**Activity:**
Once you find the line containing "Where is each", set down exactly that line and every one after it through the end of the listing below, with both ends included and any pictures omitted.

**Material for the task:**
"""

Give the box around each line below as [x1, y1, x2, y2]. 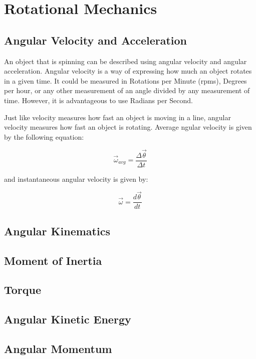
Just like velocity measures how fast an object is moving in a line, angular [4, 112, 231, 122]
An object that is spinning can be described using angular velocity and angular [4, 56, 247, 66]
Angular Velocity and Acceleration [4, 32, 187, 48]
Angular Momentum [4, 341, 112, 356]
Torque [4, 282, 42, 297]
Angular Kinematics [4, 223, 110, 238]
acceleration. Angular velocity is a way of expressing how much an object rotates [4, 66, 252, 76]
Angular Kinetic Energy [4, 311, 131, 327]
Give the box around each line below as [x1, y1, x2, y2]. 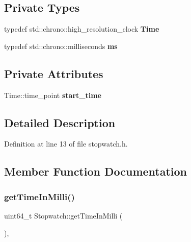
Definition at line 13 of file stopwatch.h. [4, 138, 128, 149]
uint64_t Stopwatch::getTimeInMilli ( [4, 210, 123, 221]
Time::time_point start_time [4, 89, 101, 100]
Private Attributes [4, 65, 103, 81]
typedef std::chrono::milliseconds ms [4, 40, 118, 51]
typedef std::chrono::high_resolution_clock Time [4, 23, 159, 34]
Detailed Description [4, 114, 116, 130]
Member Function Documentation [4, 163, 187, 179]
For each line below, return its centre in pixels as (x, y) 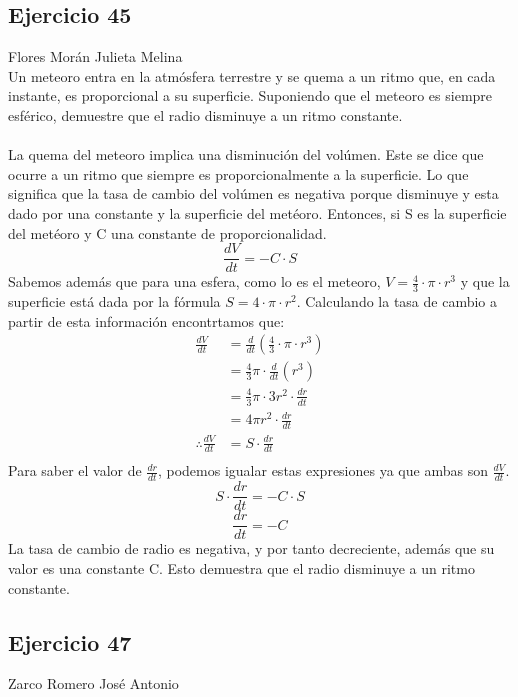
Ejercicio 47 (70, 641)
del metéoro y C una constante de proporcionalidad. (167, 232)
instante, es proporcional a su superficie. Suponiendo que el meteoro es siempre (250, 95)
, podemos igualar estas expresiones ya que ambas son (322, 470)
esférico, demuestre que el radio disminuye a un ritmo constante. (205, 114)
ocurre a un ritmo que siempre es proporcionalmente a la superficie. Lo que (238, 173)
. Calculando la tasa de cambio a (396, 301)
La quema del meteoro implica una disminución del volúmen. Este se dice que (246, 154)
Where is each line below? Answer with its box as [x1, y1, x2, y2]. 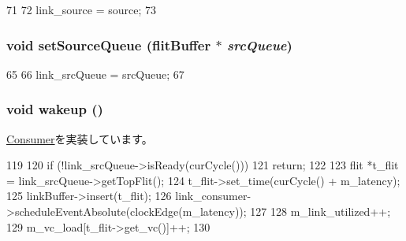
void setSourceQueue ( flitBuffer [6, 35, 211, 54]
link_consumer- [175, 187, 251, 204]
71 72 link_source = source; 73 [6, 2, 157, 17]
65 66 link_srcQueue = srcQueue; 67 [6, 65, 184, 82]
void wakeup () [6, 99, 103, 119]
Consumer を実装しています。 [6, 130, 153, 146]
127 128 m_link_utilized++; [250, 203, 391, 219]

"""

**Final answer:**
Where is each line below? Answer with its box as [x1, y1, x2, y2]. 
void setSourceQueue ( flitBuffer [6, 35, 211, 54]
link_consumer- [175, 187, 251, 204]
71 72 link_source = source; 73 [6, 2, 157, 17]
65 66 link_srcQueue = srcQueue; 67 [6, 65, 184, 82]
void wakeup () [6, 99, 103, 119]
Consumer を実装しています。 [6, 130, 153, 146]
127 128 m_link_utilized++; [250, 203, 391, 219]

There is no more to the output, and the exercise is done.